Dia heran mengapa dia tidak menyadari hal ini sebelumnya.
‘Tapi kurasa aku lebih menyukaimu.’
Seseorang yang selalu memberikan keselamatan tanpa alasan.
Seseorang yang konsisten bahkan saat ia melepas topengnya.
Seseorang yang mengatakan padanya bahwa dia bisa tinggal di sini meskipun dia tidak membuktikan kemampuannya dengan sebuah lagu.
Seseorang yang ingin dia ajak hidup bersama lagi, bahkan jika ada kehidupan lain.
‘Aku tak percaya aku menyadari ini sekarang.’
Ini membawa sial.
Aria menggigit bibirnya.
‘Kamu tidak bisa mengatakan itu.’
Lebih baik mengubur beban hati ini seumur hidupnya.
Lloyd seharusnya tidak tahu.
Alih-alih memberikan kebahagiaan, bagaimana jika dia memberinya beban hatinya yang mungkin akan dia pikul seumur hidupnya?
“…”
Badai menerjang di dalam Aria.
Namun, dia memendam semua perasaannya dan berpura-pura setenang mungkin.
– Sudah dimaafkan.
Kemudian senyum kecil terbentuk di bibir anak laki-laki itu.

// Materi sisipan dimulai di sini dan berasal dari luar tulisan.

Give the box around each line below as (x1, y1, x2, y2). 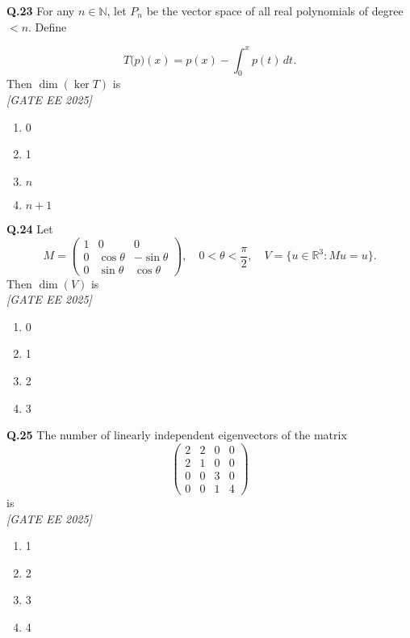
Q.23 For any (6, 2, 75, 19)
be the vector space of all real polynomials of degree (146, 2, 404, 19)
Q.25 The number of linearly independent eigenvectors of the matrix (6, 426, 347, 443)
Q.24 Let (6, 220, 53, 237)
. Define (28, 18, 67, 35)
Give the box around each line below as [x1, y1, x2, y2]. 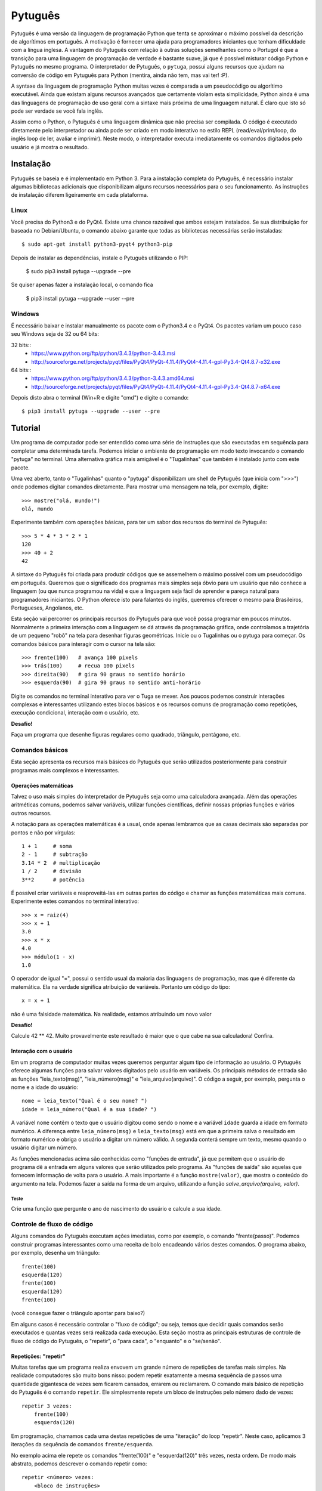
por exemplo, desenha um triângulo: [11, 1249, 100, 1257]
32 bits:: [11, 341, 31, 348]
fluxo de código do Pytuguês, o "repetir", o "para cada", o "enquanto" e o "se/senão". [11, 1337, 222, 1344]
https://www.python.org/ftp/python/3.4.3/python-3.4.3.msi [31, 349, 176, 357]
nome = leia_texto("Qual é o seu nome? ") [21, 1097, 148, 1105]
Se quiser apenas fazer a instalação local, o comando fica [11, 281, 153, 289]
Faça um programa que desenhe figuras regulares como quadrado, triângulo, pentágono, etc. [11, 731, 241, 738]
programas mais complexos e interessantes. [11, 766, 120, 774]
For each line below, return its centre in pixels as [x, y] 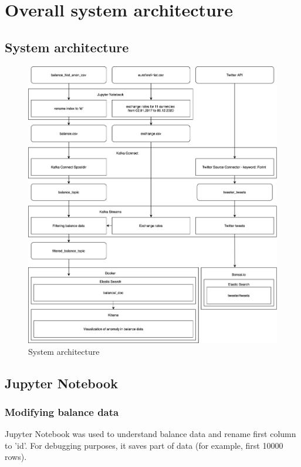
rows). [16, 457]
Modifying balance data [62, 411]
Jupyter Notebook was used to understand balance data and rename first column [150, 434]
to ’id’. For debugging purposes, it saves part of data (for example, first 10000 [144, 445]
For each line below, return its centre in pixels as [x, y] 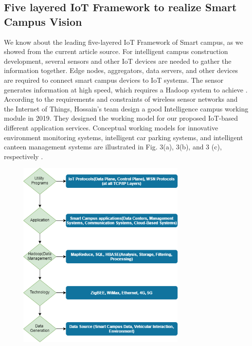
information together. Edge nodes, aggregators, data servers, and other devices [121, 70]
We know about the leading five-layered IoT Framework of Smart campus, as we [124, 42]
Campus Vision [43, 21]
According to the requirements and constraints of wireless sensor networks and [121, 99]
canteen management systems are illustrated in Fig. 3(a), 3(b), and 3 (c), [113, 147]
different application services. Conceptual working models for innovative [111, 127]
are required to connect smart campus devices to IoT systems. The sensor [114, 80]
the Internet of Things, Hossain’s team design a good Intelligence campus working [126, 108]
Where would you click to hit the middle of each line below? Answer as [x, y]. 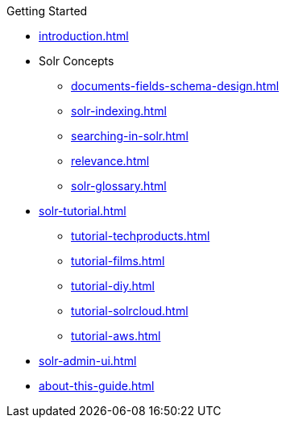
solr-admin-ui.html [88, 361]
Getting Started [47, 11]
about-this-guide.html [97, 386]
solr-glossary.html [119, 186]
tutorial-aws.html [116, 336]
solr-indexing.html [119, 111]
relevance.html [110, 161]
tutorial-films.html [118, 261]
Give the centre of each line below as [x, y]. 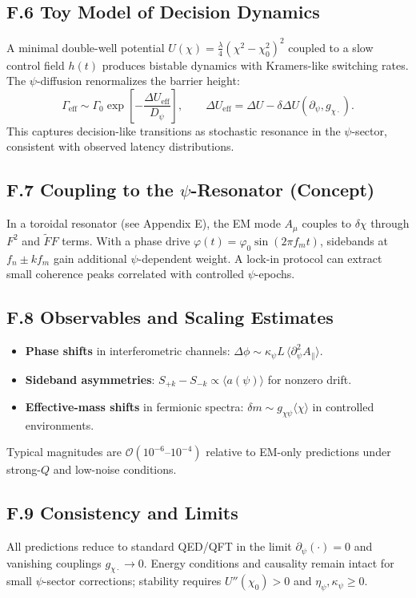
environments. [60, 424]
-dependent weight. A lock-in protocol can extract [260, 258]
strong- [24, 469]
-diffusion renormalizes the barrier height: [138, 81]
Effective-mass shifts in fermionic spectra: [134, 407]
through [390, 223]
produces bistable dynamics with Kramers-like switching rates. [255, 65]
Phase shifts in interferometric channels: [128, 351]
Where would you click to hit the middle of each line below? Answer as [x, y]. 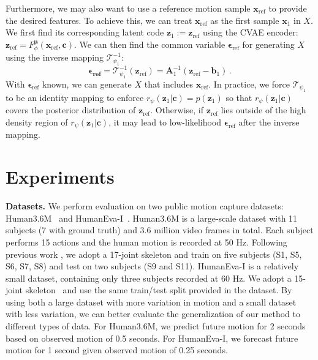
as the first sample [245, 20]
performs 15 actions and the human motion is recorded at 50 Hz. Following [146, 242]
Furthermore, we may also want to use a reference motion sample [128, 8]
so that [239, 97]
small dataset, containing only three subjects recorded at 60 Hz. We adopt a [149, 278]
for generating [268, 44]
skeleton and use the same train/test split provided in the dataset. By [159, 290]
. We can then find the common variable [150, 44]
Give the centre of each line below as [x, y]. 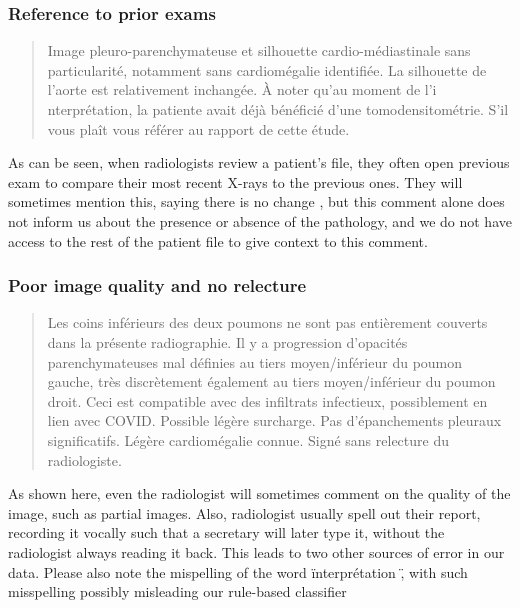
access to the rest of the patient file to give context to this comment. [218, 240]
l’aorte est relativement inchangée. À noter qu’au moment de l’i [242, 89]
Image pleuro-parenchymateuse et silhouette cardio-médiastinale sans [259, 50]
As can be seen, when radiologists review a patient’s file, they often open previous [259, 162]
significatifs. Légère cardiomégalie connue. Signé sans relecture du [248, 439]
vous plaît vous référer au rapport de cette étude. [198, 128]
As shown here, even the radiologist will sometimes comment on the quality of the [259, 493]
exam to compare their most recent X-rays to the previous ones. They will [235, 181]

Aroma manis bunga eceng gondok yang keluar dari celah jendela memenuhi lorong.
Itu adalah nama sebuah bunga yang mengatakan bahwa meskipun mengering dan layu, keharumannya tidak pernah hilang.
‘Ini sakit.’
Aria perlahan menepuk dadanya sendiri.
Jantungnya terus berdebar kencang dan dia merasakan jantungnya jatuh ke tanah.
***
“Hati-hati di jalan.”
“Ya.”
“Jangan memaksakan diri terlalu keras.”
Menanggapi kekhawatiran Veronica, Gabriel membalasnya dengan senyum tipis.
“Saya pasti akan kembali lebih kuat.”
“Jangan lakukan itu.”
Sang santo menegurnya dengan tegas agar dia tidak terluka tanpa alasan.
Namun, bocah itu mengelak dari jawaban dengan senyum yang samar dan naik ke gerbong yang telah disiapkan.
Tak lama kemudian kereta kuda itu berangkat.
Valentine.
‘Aku ingin melindungi santa itu dari segala ancaman. Agar dia bisa bebas melakukan apa pun yang dia inginkan….’
Gabriel menatap keluar jendela.
Sosok Veronica, sambil melambaikan tangannya, semakin mengecil.
‘Lima tahun.’
Ini pendek dan panjang.
Gabriel harus tinggal di Valentine sebagai seorang magang selama waktu itu.
Itu adalah sesuatu yang dia lakukan secara sukarela.
‘Pendeta itu berkata bahwa ‘kejahatan setan’ harus dimurnikan dengan kekuatan ilahi.’
Itu semacam kontrak, yang diwariskan dari generasi ke generasi antara Valentine dan Garcia.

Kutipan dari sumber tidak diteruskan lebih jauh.